I realize I’m a day late starting Summer Under the Stars (Otto Preminger will show up later this afternoon). Kicking us off is the lovely Grace Kelly with High Society. A bit of background with Kelly and I: This is the second movie of hers I’ve seen. I reviewed Dial M for Murder at the beginning of the year, and thought she was gorgeous (and enjoyed dressing up in the finest gowns for a Sunday at home). There’s just something cold about Kelly that didn’t sit right, and I think her parodying of that works to High Society’s advantage. A musical remake of the amazing Katharine Hepburn/Cary Grant/Jimmy Stewart film, ends up being an average musical with none of the zing of the original screwball comedy. Much of this has to do with the one-two punch of Frank Sinatra and Bing Crosby, who turn the film into a lounge act swathed in classy costumes. The overabundance of music, flashback,s and Crosby tugging on the script to remind you he’s the star ends up turning High Society into a middling experience.
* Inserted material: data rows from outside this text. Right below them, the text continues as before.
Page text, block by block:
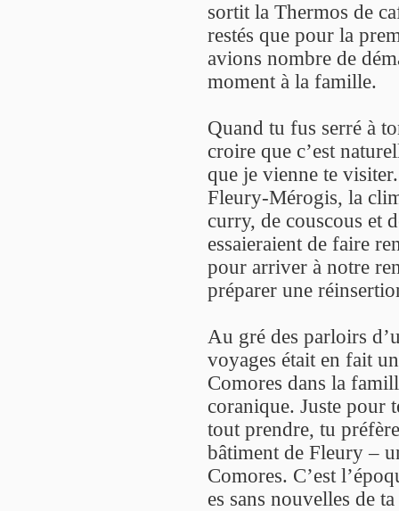
sortit la Thermos de
restés que pour la
avions nombre de
moment à la famille.
Quand tu fus serré à
croire que c’est
que je vienne te
Fleury-Mérogis, la
curry, de couscous et
essaieraient de faire
pour arriver à notre
préparer une
Au gré des parloirs
voyages était en fait
Comores dans la
coranique. Juste pour
tout prendre, tu
bâtiment de Fleury –
Comores. C’est
es sans nouvelles de
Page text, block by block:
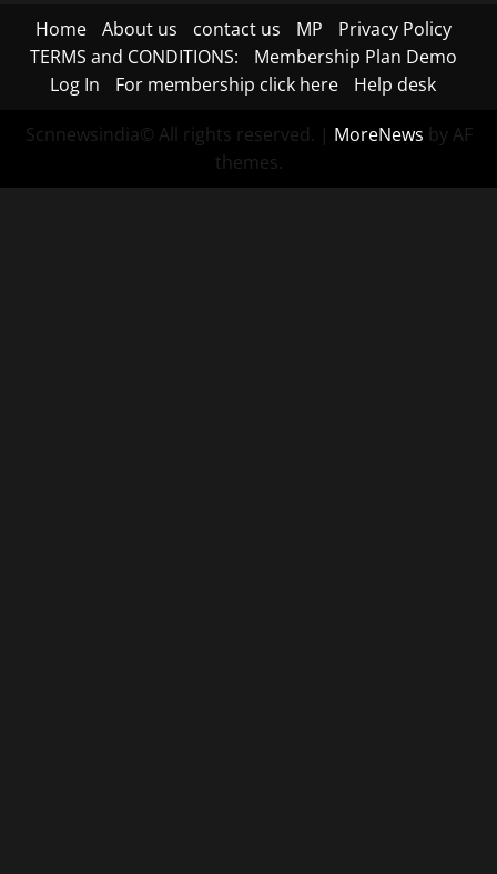
Home About us contact us MP
Privacy Policy
TERMS and CONDITIONS:
Membership Plan Demo
Log In
For membership click here Help desk
Scnnewsindia© All rights reserved. | MoreNews by AF
themes.
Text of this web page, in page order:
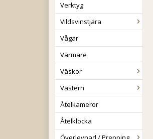
Verktyg
Vildsvinstjära
Vågar
Värmare
Väskor
Västern
Åtelkameror
Åtelklocka
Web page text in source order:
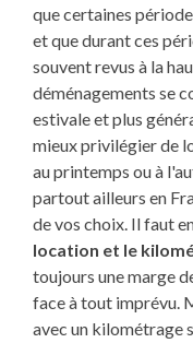
que certaines
et que durant ces
souvent revus à la
déménagements se
estivale et plus
mieux privilégier de
au printemps ou à
partout ailleurs en
de vos choix. Il faut
location et le
toujours une marge
face à tout imprévu.
avec un kilométrage
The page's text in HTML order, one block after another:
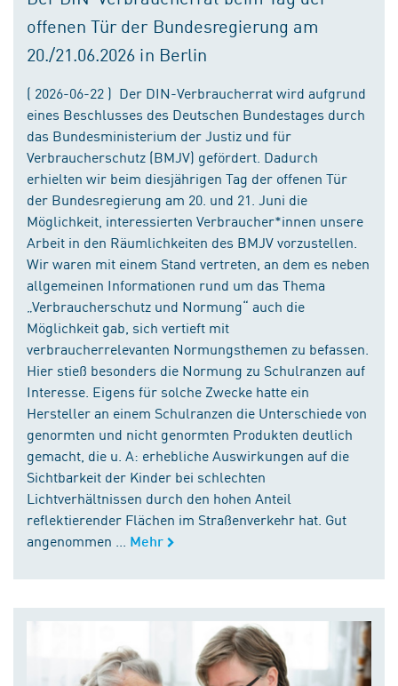
offenen Tür der Bundesregierung am
20./21.06.2026 in Berlin
( 2026-06-22 ) Der DIN-Verbraucherrat wird aufgrund
eines Beschlusses des Deutschen Bundestages durch
das Bundesministerium der Justiz und für
Verbraucherschutz (BMJV) gefördert. Dadurch
erhielten wir beim diesjährigen Tag der offenen Tür
der Bundesregierung am 20. und 21. Juni die
Möglichkeit, interessierten Verbraucher*innen unsere
Arbeit in den Räumlichkeiten des BMJV vorzustellen.
Wir waren mit einem Stand vertreten, an dem es neben
allgemeinen Informationen rund um das Thema
„Verbraucherschutz und Normung“ auch die
Möglichkeit gab, sich vertieft mit
verbraucherrelevanten Normungsthemen zu befassen.
Hier stieß besonders die Normung zu Schulranzen auf
Interesse. Eigens für solche Zwecke hatte ein
Hersteller an einem Schulranzen die Unterschiede von
genormten und nicht genormten Produkten deutlich
gemacht, die u. A: erhebliche Auswirkungen auf die
Sichtbarkeit der Kinder bei schlechten
Lichtverhältnissen durch den hohen Anteil
reflektierender Flächen im Straßenverkehr hat. Gut
angenommen ...
Mehr
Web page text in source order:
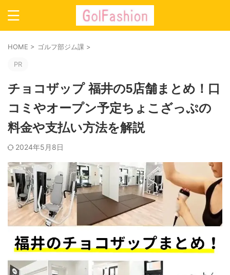
HOME > ゴルフ部ジム課 >
PR
チョコザップ 福井の5店舗まとめ！口
コミやオープン予定ちょこざっぷの
料金や支払い方法を解説
2024年5月8日
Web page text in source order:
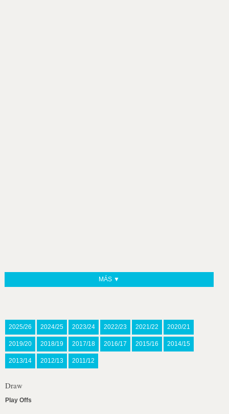
MÁS ▼
2025/26 2024/25 2023/24 2022/23 2021/22 2020/21
2019/20 2018/19 2017/18 2016/17 2015/16 2014/15
2013/14 2012/13 2011/12
Draw
Play Offs
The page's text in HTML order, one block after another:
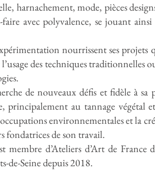
harnachement, mode, pièces
avec polyvalence, se jouant
nourrissent ses
des techniques traditionnelles
de nouveaux défis et fidèle à sa
principalement au tannage végétal
environnementales et la
fondatrices de son travail.
membre d’Ateliers d’Art de
de-Seine depuis 2018.
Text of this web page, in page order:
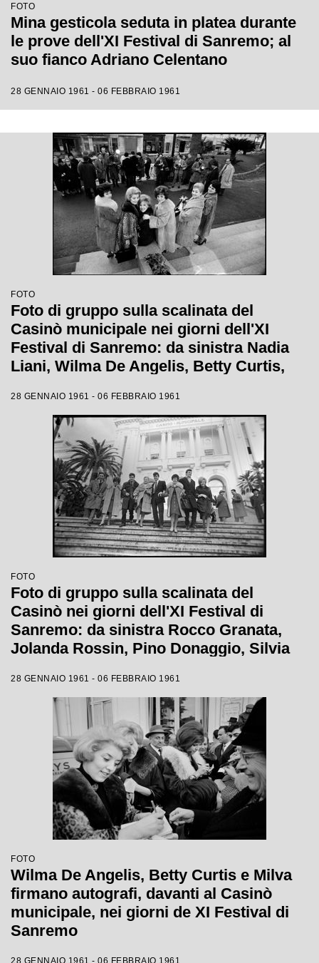
FOTO
Mina gesticola seduta in platea durante
le prove dell'XI Festival di Sanremo; al
suo fianco Adriano Celentano
28 GENNAIO 1961 - 06 FEBBRAIO 1961
FOTO
Foto di gruppo sulla scalinata del
Casinò municipale nei giorni dell'XI
Festival di Sanremo: da sinistra Nadia
Liani, Wilma De Angelis, Betty Curtis,
Mazzetti
28 GENNAIO 1961 - 06 FEBBRAIO 1961
FOTO
Foto di gruppo sulla scalinata del
Casinò nei giorni dell'XI Festival di
Sanremo: da sinistra Rocco Granata,
Jolanda Rossin, Pino Donaggio, Silvia
Renis e Betty Curtis
28 GENNAIO 1961 - 06 FEBBRAIO 1961
FOTO
Wilma De Angelis, Betty Curtis e Milva
firmano autografi, davanti al Casinò
municipale, nei giorni de XI Festival di
Sanremo
28 GENNAIO 1961 - 06 FEBBRAIO 1961
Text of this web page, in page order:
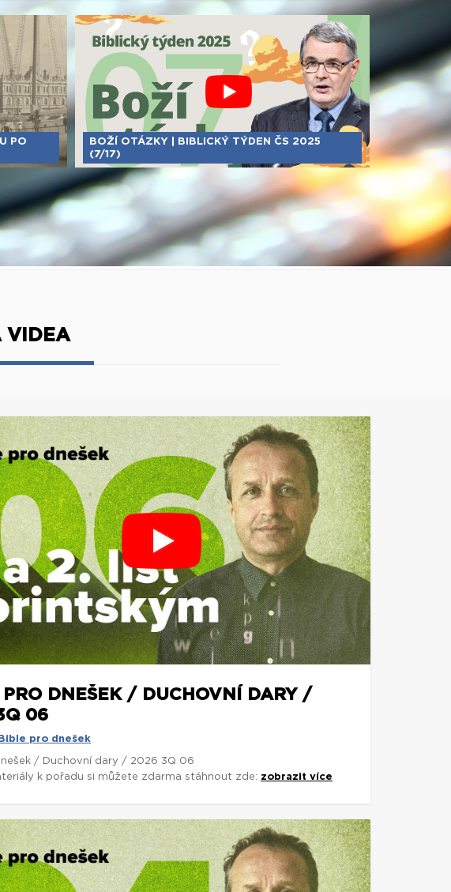
PO
BOŽÍ OTÁZKY | BIBLICKÝ TÝDEN ČS 2025
(7/17)
VIDEA
PRO DNEŠEK / DUCHOVNÍ DARY /
06
Bible pro dnešek
/ Duchovní dary / 2026 3Q 06
k pořadu si můžete zdarma stáhnout zde: zobrazit více
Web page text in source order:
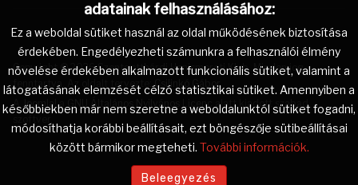
adatainak felhasználásához:
Ez a weboldal sütiket használ az oldal működésének biztosítása
érdekében. Engedélyezheti számunkra a felhasználói élmény
növelése érdekében alkalmazott funkcionális sütiket, valamint a
látogatásának elemzését célzó statisztikai sütiket. Amennyiben a
későbbiekben már nem szeretne a weboldalunktól sütiket fogadni,
módosíthatja korábbi beállításait, ezt böngészője sütibeállításai
között bármikor megteheti. További információk.
Beleegyezés
Copyright © 2026 Szentgotthárdi Honismereti Klub. Minden jog
fenntartva. Az oldalt tervezte:Csilinkó Gábor.
A
Joomla! a GNU Általános Nyilvános Licenc
alatt kiadott szabad

Tracy Lord (Kelly) is an heiress set to be married that weekend. Unfortunately, her scheming ex-husband, C.K. Dexter-Haven (Bing Crosby) is desperate to win her back. Coinciding with their squabble and the wedding, is the arrival of Spy magazine reporters Mike Connor and Liz Imbrie (Frank Sinatra and Celeste Holm), doing a piece on Tracy’s impending nuptials.
I could get a lot of crap for this, but High Society is overrated. There was a lot working against this movie from the beginning with me, especially my dislike for Bing Crosby. Crosby is practically in every scene with the implicit reminder that he’s the star despite the original movie. Cary Grant’s Dexter-Haven was in love with Katharine Hepburn’s Tracy, and while it featured the trio of Grant/Hepburn/Stewart, you focused on Tracy as she comes to understand who she truly loves. Here, Crosby wields an iron fist over the movie, including a flashback sequence showing how wonderful his relationship with Tracy once was; that’s another thing that bothered me. In a memorable opening scene during the original, all you needed to understand the demise of Tracy and Dexter’s relationship was seen in Dexter shoving Tracy to the ground, face-first. In High Society, Tracy apparently woke up one day and decided to get divorced! Oh, they make a big deal about Dexter writing/recording a song about Tracy (which doesn’t use her name, and could be any other love song), but the addition of that lovey-dovey flashback and nothing else leaves the audience to ask: What went wrong? I didn’t find fault with Tracy in the original film, but the lack of development in the relationship with this film, not even a break-up scene, leaves a big hole in the chronology and casts Tracy as a fickle, heartless woman.
Crosby isn’t as irksome to me in this as he has in past films, but neither is he memorable. He lacks the charisma of Cary Grant, and is content to lay back and lets events happen; he’s perpetually relaxed. His song sound one-note, and I couldn’t get past the fact that he was 53 playing opposite a 27-year-old Kelly! HD television isn’t kind to him because Crosby looks craggy and made-up to pass for some semblance of 40-ish. On top of that there’s a bizarre song with Tracy’s little sister that had me looking around for Chris Hansen. Louis Armstrong (he’s in the movie as a Greek chorus/band member) sums the scene up, with a grimace mind you, as “Right song, but the wrong girl.” How right you are, Louis! The love triangle is also wobbly in this movie, unlike its predecessor. Because Crosby is the main focus, the narrative leans in favor of excess scenes between Tracy and Dexter, or Tracy, Dexter, and Tracy’s fiance (played by John Lund) which only makes Mike and Liz look like party crashers.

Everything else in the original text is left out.